Ricardo ressalta que, pelo fato da espécie estar em risco de extinção, boa parte da diversidade genética existente está nos meliponários. “Portanto as colmeias nos criadouros são importante fonte de variabilidade genética para a reintrodução em áreas de conservação”, diz.

Todo mundo ganha

A meliponicultura traz benefícios não só para as próprias abelhas sem ferrão, mas também para a floresta, os produtores os consumidores, as lavouras e as hortas e jardins urbanos.

As ASF são as principais polinizadoras da Mata Atlântica, sendo que algumas espécies de árvores são polinizadas exclusivamente por uma única espécie de ASF. As Apis, abelhas europeias e africanizadas, pousam sobre as flores, conta Ricardo, mas não necessariamente a estão polinizando. Além disso, por serem mais agressivas e predadoras das nativas, essas abelhas exóticas acabam prejudicando duplamente o potencial de polinização das espécies da Mata Atlântica.
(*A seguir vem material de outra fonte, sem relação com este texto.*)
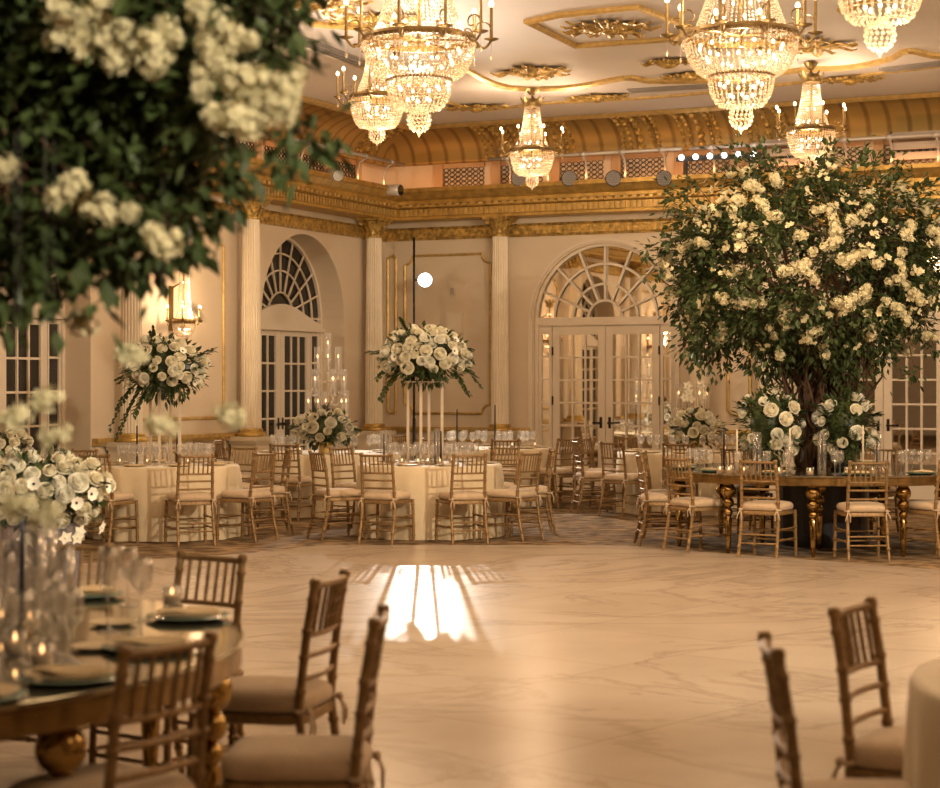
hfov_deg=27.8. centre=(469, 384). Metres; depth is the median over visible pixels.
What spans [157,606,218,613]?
napkin
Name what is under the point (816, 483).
table
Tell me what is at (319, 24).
trim
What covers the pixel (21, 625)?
candle holder
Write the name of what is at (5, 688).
dinner plate
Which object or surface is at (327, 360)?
candelabra
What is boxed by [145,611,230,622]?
charger
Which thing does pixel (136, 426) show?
taper candle
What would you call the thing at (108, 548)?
chair
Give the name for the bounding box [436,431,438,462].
taper candle
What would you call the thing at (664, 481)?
chair
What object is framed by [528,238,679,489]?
door
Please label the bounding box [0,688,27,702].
charger
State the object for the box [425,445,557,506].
tablecloth
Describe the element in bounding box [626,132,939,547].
flowering tree
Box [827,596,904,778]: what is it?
chair
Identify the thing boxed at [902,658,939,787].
tablecloth
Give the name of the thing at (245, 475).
cushion
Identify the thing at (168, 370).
floral centerpiece
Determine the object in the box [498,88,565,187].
chandelier
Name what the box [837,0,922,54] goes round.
chandelier
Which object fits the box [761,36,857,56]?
trim
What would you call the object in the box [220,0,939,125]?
ceiling
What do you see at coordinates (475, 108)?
trim
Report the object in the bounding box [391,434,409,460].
chair
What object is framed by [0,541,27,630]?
glass cylinder
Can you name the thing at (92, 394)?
wall
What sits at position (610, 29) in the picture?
trim
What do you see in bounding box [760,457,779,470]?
vase
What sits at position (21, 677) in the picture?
charger
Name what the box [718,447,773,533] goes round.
chair
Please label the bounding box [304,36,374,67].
trim
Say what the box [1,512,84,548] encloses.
tablecloth
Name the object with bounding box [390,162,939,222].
trim
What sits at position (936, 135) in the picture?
pipe
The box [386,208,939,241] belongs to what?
trim
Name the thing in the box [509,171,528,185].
stage light
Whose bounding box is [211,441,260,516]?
chair
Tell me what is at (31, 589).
wine glass
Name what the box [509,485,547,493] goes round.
cushion
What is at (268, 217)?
trim
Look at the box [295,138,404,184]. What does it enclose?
pipe
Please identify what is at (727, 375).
trim
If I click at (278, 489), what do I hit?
cushion
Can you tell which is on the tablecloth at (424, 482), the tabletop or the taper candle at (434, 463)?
the taper candle at (434, 463)
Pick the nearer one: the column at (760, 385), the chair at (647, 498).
the chair at (647, 498)
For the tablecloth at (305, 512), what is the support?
on the round table
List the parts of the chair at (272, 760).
leg, seat frame, post, cross rail, cross rail, cross rail, post, rail
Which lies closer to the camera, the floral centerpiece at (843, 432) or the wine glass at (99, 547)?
the wine glass at (99, 547)
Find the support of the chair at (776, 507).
on the floor
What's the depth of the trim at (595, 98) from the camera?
25.61 m
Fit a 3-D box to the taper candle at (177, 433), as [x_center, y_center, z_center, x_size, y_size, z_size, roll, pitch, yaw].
[-3.131,0.670,20.300,0.080,0.340,0.078,0,0,0]
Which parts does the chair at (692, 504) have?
post, rail, cross rail, cross rail, cross rail, post, seat frame, leg
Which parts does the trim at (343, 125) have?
cove moulding
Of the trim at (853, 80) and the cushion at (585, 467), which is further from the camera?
the cushion at (585, 467)
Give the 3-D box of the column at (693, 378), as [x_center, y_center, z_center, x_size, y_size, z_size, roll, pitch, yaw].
[3.329,-0.475,27.546,0.500,4.150,0.500,0,0,25]
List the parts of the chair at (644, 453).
post, post
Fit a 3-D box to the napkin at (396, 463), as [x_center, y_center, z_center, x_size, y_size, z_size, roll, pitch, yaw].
[-0.664,0.821,19.748,0.210,0.018,0.110,0,0,23]
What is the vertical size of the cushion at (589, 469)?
0.084 m
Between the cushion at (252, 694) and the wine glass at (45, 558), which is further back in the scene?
the cushion at (252, 694)
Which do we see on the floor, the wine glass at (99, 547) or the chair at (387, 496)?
the chair at (387, 496)
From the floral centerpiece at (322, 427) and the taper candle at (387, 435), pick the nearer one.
the taper candle at (387, 435)
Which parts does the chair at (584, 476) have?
post, post, seat frame, leg, leg
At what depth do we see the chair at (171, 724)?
7.56 m
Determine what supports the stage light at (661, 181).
on the trim at (633, 194)
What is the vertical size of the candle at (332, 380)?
0.180 m
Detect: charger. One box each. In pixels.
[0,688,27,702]
[15,673,114,686]
[47,590,124,599]
[101,643,117,651]
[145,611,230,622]
[759,472,787,474]
[841,473,872,475]
[905,472,936,474]
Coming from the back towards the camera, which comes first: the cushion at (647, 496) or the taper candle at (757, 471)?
the cushion at (647, 496)
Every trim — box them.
[92,426,386,455]
[143,231,224,421]
[164,150,401,221]
[179,199,385,241]
[221,139,361,179]
[233,96,411,166]
[294,0,372,16]
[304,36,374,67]
[305,21,939,91]
[307,48,939,110]
[326,9,426,29]
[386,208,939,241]
[387,255,396,413]
[387,426,750,445]
[388,92,939,166]
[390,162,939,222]
[404,253,491,414]
[434,138,934,186]
[443,104,508,112]
[490,64,571,80]
[523,4,693,48]
[560,18,661,39]
[565,94,628,102]
[627,84,714,92]
[640,57,695,68]
[659,72,719,81]
[726,261,750,416]
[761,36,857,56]
[820,75,884,85]
[837,0,889,13]
[879,61,939,71]
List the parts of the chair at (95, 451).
rail
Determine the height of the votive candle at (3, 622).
0.075 m
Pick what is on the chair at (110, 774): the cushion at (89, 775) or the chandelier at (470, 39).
the cushion at (89, 775)
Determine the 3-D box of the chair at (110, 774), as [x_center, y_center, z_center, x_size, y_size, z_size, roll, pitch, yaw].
[-0.985,1.131,5.172,0.508,0.920,0.447,0,0,33]
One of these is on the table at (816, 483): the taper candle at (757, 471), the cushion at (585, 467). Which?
the taper candle at (757, 471)
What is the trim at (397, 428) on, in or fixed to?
attached to the wall at (528, 257)
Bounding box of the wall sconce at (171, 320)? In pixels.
[165,268,202,340]
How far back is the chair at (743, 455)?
22.73 m
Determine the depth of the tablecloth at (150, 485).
19.38 m
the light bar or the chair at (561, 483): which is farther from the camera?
the light bar
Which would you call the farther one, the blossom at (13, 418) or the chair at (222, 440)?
the chair at (222, 440)
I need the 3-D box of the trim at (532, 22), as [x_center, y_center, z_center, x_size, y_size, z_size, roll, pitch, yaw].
[1.558,-3.908,20.692,1.596,0.090,1.955,0,0,23]
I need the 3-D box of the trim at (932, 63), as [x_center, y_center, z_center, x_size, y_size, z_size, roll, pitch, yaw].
[5.451,-3.904,23.316,0.811,0.032,0.280,0,0,39]
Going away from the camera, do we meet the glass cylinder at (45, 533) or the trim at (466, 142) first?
the glass cylinder at (45, 533)
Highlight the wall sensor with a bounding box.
[451,287,455,294]
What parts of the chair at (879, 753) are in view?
post, rail, cross rail, cross rail, cross rail, seat frame, post
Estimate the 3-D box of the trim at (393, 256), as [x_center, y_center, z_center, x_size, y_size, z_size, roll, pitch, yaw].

Quanto às lavouras, no campo, e mesmo as hortas e jardins urbanos, a polinização promovida pelas abelhas nativas, sem ferrão, também melhora enormemente a produtividade e a qualidade dos grãos, frutos, flores ou outros itens produzidos.

Finalmente, o ser humano se beneficia de várias formas do manejo das gentis Meliponas. Como hobby, lazer ou terapia, a meliponicultura é excelente. Para o consumidor, o mel produzido é de qualidade superior, seja pelo sabor, valor nutricional – mais nutrientes e menos açúcar – seja em função das propriedades medicinais – cura e prevenção de diversas doenças.
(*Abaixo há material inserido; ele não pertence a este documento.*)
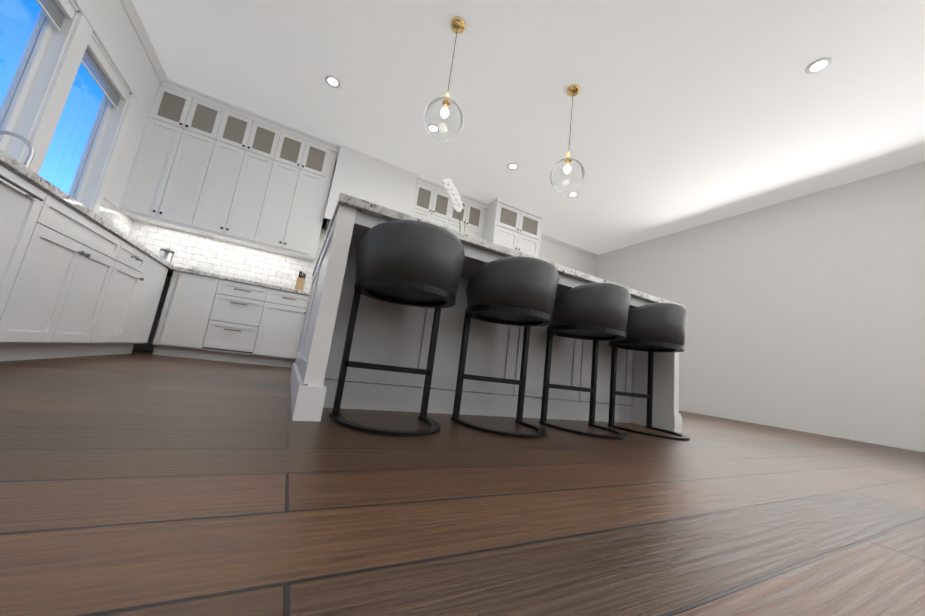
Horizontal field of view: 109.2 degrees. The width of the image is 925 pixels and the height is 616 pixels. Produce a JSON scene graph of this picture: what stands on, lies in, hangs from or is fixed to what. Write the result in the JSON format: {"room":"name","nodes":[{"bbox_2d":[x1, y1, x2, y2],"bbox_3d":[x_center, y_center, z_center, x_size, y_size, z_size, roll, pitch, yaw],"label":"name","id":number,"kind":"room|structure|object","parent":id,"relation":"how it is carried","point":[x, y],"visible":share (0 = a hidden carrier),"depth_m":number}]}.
{"room":"kitchen","nodes":[
{"label":"kitchen","id":0,"kind":"room"},
{"bbox_2d":[73,0,159,234],"bbox_3d":[-1.963,-1.513,0.186,0.173,3.100,8.200,12,-11,-26],"label":"wall","id":1,"kind":"structure","parent":0,"point":[114,20],"depth_m":3.36},
{"bbox_2d":[0,0,140,214],"bbox_3d":[-2.842,-1.615,2.000,0.205,1.565,2.810,12,-11,-26],"label":"window","id":2,"kind":"structure","parent":1,"relation":"attached to","point":[68,99],"depth_m":2.49},
{"bbox_2d":[120,0,167,82],"bbox_3d":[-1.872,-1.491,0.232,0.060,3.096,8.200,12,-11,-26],"label":"crown molding","id":3,"kind":"structure","parent":1,"relation":"attached to","point":[137,23],"depth_m":3.25},
{"bbox_2d":[128,159,595,351],"bbox_3d":[-0.517,-0.388,5.577,7.920,3.100,0.174,12,-11,-26],"label":"wall","id":4,"kind":"structure","parent":0,"point":[222,257],"depth_m":4.23},
{"bbox_2d":[119,79,231,235],"bbox_3d":[-3.343,-1.777,3.944,0.672,1.633,0.350,12,-11,-26],"label":"upper cabinet","id":5,"kind":"object","parent":4,"relation":"attached to","point":[170,178],"depth_m":3.79},
{"bbox_2d":[200,104,287,248],"bbox_3d":[-2.825,-1.666,4.208,0.728,1.633,0.350,12,-11,-26],"label":"upper cabinet","id":6,"kind":"object","parent":4,"relation":"attached to","point":[240,193],"depth_m":4.08},
{"bbox_2d":[260,127,335,261],"bbox_3d":[-2.267,-1.546,4.491,0.762,1.633,0.350,12,-11,-26],"label":"upper cabinet","id":7,"kind":"object","parent":4,"relation":"attached to","point":[294,223],"depth_m":4.36},
{"bbox_2d":[324,145,419,229],"bbox_3d":[-1.352,-1.615,4.918,1.186,1.128,0.450,12,-11,-26],"label":"range hood","id":8,"kind":"object","parent":4,"relation":"attached to","point":[357,174],"depth_m":4.74},
{"bbox_2d":[416,179,487,239],"bbox_3d":[-0.313,-1.127,5.482,1.308,1.633,0.350,12,-11,-26],"label":"upper cabinet","id":9,"kind":"object","parent":4,"relation":"attached to","point":[433,204],"depth_m":5.38},
{"bbox_2d":[541,234,597,257],"bbox_3d":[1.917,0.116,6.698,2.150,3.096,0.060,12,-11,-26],"label":"crown molding","id":10,"kind":"structure","parent":4,"relation":"attached to","point":[564,244],"depth_m":7.03},
{"bbox_2d":[0,350,924,615],"bbox_3d":[1.232,0.789,1.633,7.920,0.120,8.520,12,-11,-26],"label":"floor","id":11,"kind":"structure","parent":0,"point":[140,483],"depth_m":0.65},
{"bbox_2d":[0,163,59,360],"bbox_3d":[-2.308,-0.247,1.208,0.611,0.890,0.727,12,-11,-26],"label":"base cabinet","id":12,"kind":"object","parent":11,"relation":"on","point":[27,211],"depth_m":1.60},
{"bbox_2d":[4,199,127,360],"bbox_3d":[-2.653,-0.177,1.857,0.611,0.890,0.991,12,-11,-26],"label":"base cabinet","id":13,"kind":"object","parent":11,"relation":"on","point":[77,279],"depth_m":2.00},
{"bbox_2d":[0,149,171,266],"bbox_3d":[-2.739,-0.599,2.226,0.630,0.040,3.696,12,-11,-26],"label":"countertop","id":14,"kind":"structure","parent":13,"relation":"on","point":[24,170],"depth_m":1.80},
{"bbox_2d":[159,248,174,263],"bbox_3d":[-3.339,-0.562,3.697,0.120,0.242,0.120,12,-11,-26],"label":"canister","id":15,"kind":"object","parent":14,"relation":"on","point":[166,254],"visible":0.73,"depth_m":3.67},
{"bbox_2d":[92,243,151,355],"bbox_3d":[-2.959,-0.114,2.435,0.611,0.890,0.559,12,-11,-26],"label":"base cabinet","id":16,"kind":"object","parent":11,"relation":"on","point":[131,279],"depth_m":2.69},
{"bbox_2d":[120,259,171,353],"bbox_3d":[-3.213,-0.063,2.912,0.611,0.890,0.644,12,-11,-26],"label":"base cabinet","id":17,"kind":"object","parent":11,"relation":"on","point":[154,278],"depth_m":3.10},
{"bbox_2d":[153,271,219,358],"bbox_3d":[-3.058,0.101,3.735,0.405,0.890,0.612,12,-11,-26],"label":"base cabinet","id":18,"kind":"object","parent":11,"relation":"on","point":[186,314],"depth_m":3.48},
{"bbox_2d":[200,279,275,363],"bbox_3d":[-2.649,0.189,3.942,0.529,0.890,0.612,12,-11,-26],"label":"base cabinet","id":19,"kind":"object","parent":11,"relation":"on","point":[239,323],"depth_m":3.69},
{"bbox_2d":[172,267,309,294],"bbox_3d":[-2.582,-0.266,4.016,1.356,0.040,0.631,12,-11,-26],"label":"countertop","id":20,"kind":"structure","parent":19,"relation":"on","point":[190,272],"depth_m":3.70},
{"bbox_2d":[192,267,209,272],"bbox_3d":[-3.043,-0.416,3.816,0.170,0.070,0.168,12,-11,-26],"label":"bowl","id":21,"kind":"object","parent":20,"relation":"on","point":[200,269],"visible":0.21,"depth_m":3.76},
{"bbox_2d":[295,271,305,290],"bbox_3d":[-2.123,-0.329,4.306,0.100,0.293,0.200,12,-11,-26],"label":"knife block","id":22,"kind":"object","parent":20,"relation":"on","point":[300,283],"visible":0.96,"depth_m":4.26},
{"bbox_2d":[256,291,308,367],"bbox_3d":[-2.259,0.272,4.140,0.479,0.890,0.612,12,-11,-26],"label":"base cabinet","id":23,"kind":"object","parent":11,"relation":"on","point":[286,317],"depth_m":3.89},
{"bbox_2d":[330,220,464,436],"bbox_3d":[-0.273,0.080,1.502,0.503,0.850,0.509,12,-11,-26],"label":"stool","id":24,"kind":"object","parent":11,"relation":"on","point":[414,263],"visible":1,"depth_m":1.38},
{"bbox_2d":[290,201,681,432],"bbox_3d":[0.111,0.307,2.639,2.520,0.890,1.752,12,-11,-26],"label":"kitchen island","id":25,"kind":"object","parent":11,"relation":"on","point":[390,334],"depth_m":1.92},
{"bbox_2d":[338,193,683,306],"bbox_3d":[0.174,-0.148,2.707,2.510,0.040,1.760,12,-11,-26],"label":"island countertop","id":26,"kind":"structure","parent":25,"relation":"on","point":[346,199],"depth_m":1.68},
{"bbox_3d":[0.111,-0.216,2.602,0.640,0.038,0.640,12,-11,-26],"label":"tray","id":27,"kind":"object","parent":25,"relation":"on","visible":0},
{"bbox_2d":[442,178,465,230],"bbox_3d":[-0.061,-0.609,2.672,0.405,0.770,0.195,12,-11,-26],"label":"orchid","id":28,"kind":"object","parent":27,"relation":"on","point":[452,193],"visible":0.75,"depth_m":2.60},
{"bbox_2d":[451,256,558,437],"bbox_3d":[0.244,0.191,1.764,0.503,0.850,0.509,12,-11,-26],"label":"stool","id":29,"kind":"object","parent":11,"relation":"on","point":[517,290],"visible":1,"depth_m":1.64},
{"bbox_2d":[484,197,542,257],"bbox_3d":[0.672,-0.211,5.729,0.975,3.098,0.660,12,-11,-26],"label":"tall cabinet","id":30,"kind":"object","parent":11,"relation":"on","point":[510,225],"depth_m":5.61},
{"bbox_2d":[539,283,630,439],"bbox_3d":[0.760,0.301,2.026,0.503,0.850,0.509,12,-11,-26],"label":"stool","id":31,"kind":"object","parent":11,"relation":"on","point":[596,313],"visible":1,"depth_m":1.90},
{"bbox_2d":[608,303,689,440],"bbox_3d":[1.286,0.414,2.293,0.503,0.850,0.509,12,-11,-26],"label":"stool","id":32,"kind":"object","parent":11,"relation":"on","point":[651,329],"visible":0.98,"depth_m":2.17},
{"bbox_2d":[132,0,924,254],"bbox_3d":[1.628,-2.359,2.183,7.920,0.120,8.520,12,-11,-26],"label":"ceiling","id":33,"kind":"structure","parent":0,"point":[687,114],"depth_m":3.31},
{"bbox_2d":[325,75,340,87],"bbox_3d":[-1.397,-2.438,3.543,0.158,0.004,0.158,4,-10,18],"label":"recessed light","id":34,"kind":"object","parent":33,"relation":"in","point":[332,81],"depth_m":3.54},
{"bbox_2d":[428,124,439,132],"bbox_3d":[-0.359,-2.217,4.059,0.158,0.004,0.158,14,-12,-35],"label":"recessed light","id":35,"kind":"object","parent":33,"relation":"in","point":[431,128],"depth_m":4.06},
{"bbox_2d":[424,16,465,141],"bbox_3d":[-0.104,-1.874,2.690,0.320,1.079,0.320,12,-11,-26],"label":"pendant light","id":36,"kind":"object","parent":33,"relation":"hanging from","point":[458,24],"visible":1,"depth_m":2.69},
{"bbox_2d":[507,163,517,169],"bbox_3d":[0.705,-1.987,4.610,0.158,0.004,0.158,14,-12,-35],"label":"recessed light","id":37,"kind":"object","parent":33,"relation":"in","point":[511,165],"depth_m":4.60},
{"bbox_2d":[549,84,584,192],"bbox_3d":[1.036,-1.635,3.178,0.320,1.099,0.320,12,-11,-26],"label":"pendant light","id":38,"kind":"object","parent":33,"relation":"hanging from","point":[573,90],"visible":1,"depth_m":3.17},
{"bbox_2d":[568,192,577,196],"bbox_3d":[1.721,-1.769,5.126,0.158,0.004,0.158,4,-10,18],"label":"recessed light","id":39,"kind":"object","parent":33,"relation":"in","point":[572,194],"depth_m":5.12},
{"bbox_2d":[805,57,832,73],"bbox_3d":[2.981,-2.026,2.751,0.158,0.004,0.158,4,-10,18],"label":"recessed light","id":40,"kind":"object","parent":33,"relation":"in","point":[819,65],"depth_m":2.75},
{"bbox_2d":[595,161,924,451],"bbox_3d":[4.828,-0.056,3.632,0.160,3.100,8.200,12,-11,-26],"label":"wall","id":41,"kind":"structure","parent":0,"point":[806,313],"depth_m":4.20}
]}
Financeiramente também a atividade é um excelente negócio, pois o mel das jataís e uruçús é muito valorizado no mercado, cuja demanda só cresce e os preços estão em torno de R$ 100,00 a R$ 150,00 o litro.

Regulamentação

As propostas para regulamentação da criação da Melipona capixaba, elaboradas durante a consulta pública da AME-ES no dia 24 de junho, serão enviadas para os órgãos regulamentadores em nível federal, estadual e municipais.

Outros coletivos de Meliponicultores, em nível federal, também deram primeiros passos visando a regulamentação da atividade, a partir de 2012, com propostas que devem ser encaminhadas para o Conselho Nacional de Meio Ambiente (Conama) nos próximos meses.